После чего началось действие. Мануил кричал громко, а Яков еще громче. Видя таковое дурачество, я сам заорал что есть мочи: «При долинушке стояла». Ужас напал на заклинателей. Опрометью бросились все из сеней, и как главное лицо было хромо и стояло позади всех, то его первого сбили с ног, и он покатился наземь, на него Яков и так далее. Общий крик и вопль наполнял воздух, и, вместо того чтобы по преднамерению заклинать черта, тут наперерыв стали все призывать их дюжинами. Я не мог удержаться и хохотал громко, что также не менее песни пугало словесное стадо и пастыря. Нижние кулаками понуждали верхних к поспешности, и лысина Иаковля покрылась желваками от нескольких по ней ударов знахарских. Наконец мало-помалу все пооправились, выбежали на двор и в безмолвии глядели издали на окно. Я думал, дело тем и кончится, однако забыл, что духовный чин столько же мстителен, как и мирской. Жена колдуна, отряхнувшись, схватила камень и пустила в окно. Яков сему последовал, за Яковом многие другие. Видя такое нападение, я решился защищаться и, выхватя из печки горящую головню, пустил в кучу и утрафил прямо в спину зачинщицы. Все подняли крик и разлетелись, как сто галок от ружейного по ним выстрела.

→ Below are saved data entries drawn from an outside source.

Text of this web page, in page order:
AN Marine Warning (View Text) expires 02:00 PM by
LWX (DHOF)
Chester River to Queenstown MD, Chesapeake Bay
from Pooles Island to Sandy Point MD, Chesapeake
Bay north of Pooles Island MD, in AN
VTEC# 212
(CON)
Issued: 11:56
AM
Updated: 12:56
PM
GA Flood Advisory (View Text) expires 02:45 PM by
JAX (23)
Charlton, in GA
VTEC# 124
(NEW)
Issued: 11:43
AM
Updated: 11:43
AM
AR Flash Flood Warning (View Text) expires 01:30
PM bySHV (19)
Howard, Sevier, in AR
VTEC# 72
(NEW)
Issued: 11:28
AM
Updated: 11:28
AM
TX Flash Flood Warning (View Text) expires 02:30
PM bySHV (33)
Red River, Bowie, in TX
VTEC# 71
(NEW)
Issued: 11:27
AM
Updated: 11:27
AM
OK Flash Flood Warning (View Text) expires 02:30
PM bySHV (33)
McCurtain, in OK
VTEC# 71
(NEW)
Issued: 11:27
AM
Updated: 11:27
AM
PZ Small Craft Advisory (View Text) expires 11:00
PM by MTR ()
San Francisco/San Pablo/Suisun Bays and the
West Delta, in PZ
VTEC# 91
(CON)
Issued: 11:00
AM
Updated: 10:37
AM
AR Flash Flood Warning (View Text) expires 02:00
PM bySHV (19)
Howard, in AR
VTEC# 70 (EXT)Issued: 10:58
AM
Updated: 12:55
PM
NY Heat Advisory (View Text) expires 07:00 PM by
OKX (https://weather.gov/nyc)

Когда все кончилось, я продолжал стряпню и скоро благополучно отобедал вместе с жидом Янькою, который, хотя худой мне был товарищ в еде, однако немного подкрепил себя похлебкою. После обеда рассуждали мы, что начнем делать, и Янька советовал идти немедленно открыть о себе всей деревне, ибо, примолвил он, всего должно опасаться от злобы и невежества. Я принял за благо его совет и пошел к старосте, который уже был новый на место убывшего Памфила Парамоновича. Мне сказали, что его нет дома, и пошел к Мануилу посоветоваться о важном деле. Догадываясь, о чем идет речь, отправился я к воровке и подлинно нашел там старосту, дьячка Якова и человеков около десятка князей и крестьян, которые сидели около сулеи с вином и толковали о мертвеце. Как скоро открыл я им о себе, все пришли в немалое удивление и не знали, что мне сказать. Я, с своей стороны, препоручал себя в их высокое покровительство и объявил им в самых отборных столичных выражениях, что я за честь считаю продолжать жить с ними по-прежнему. Все меня поздравляли и, посадя с собою, начали потчевать. После чего староста сказал:
— Мы очень рады, князь, что вы опять воротились на родину, но должны вас опечалить, ибо вам негде на первый случай будет пристать. Дом ваш присудили мы сжечь, что и исполним при наступлении сей же ночи; ибо нам, как православным, не пригоже сносить, чтобы поселившийся там мертвец делал такие озорничества. Сегодни хотели мы его заклясть, но он, окаянный, не поддался.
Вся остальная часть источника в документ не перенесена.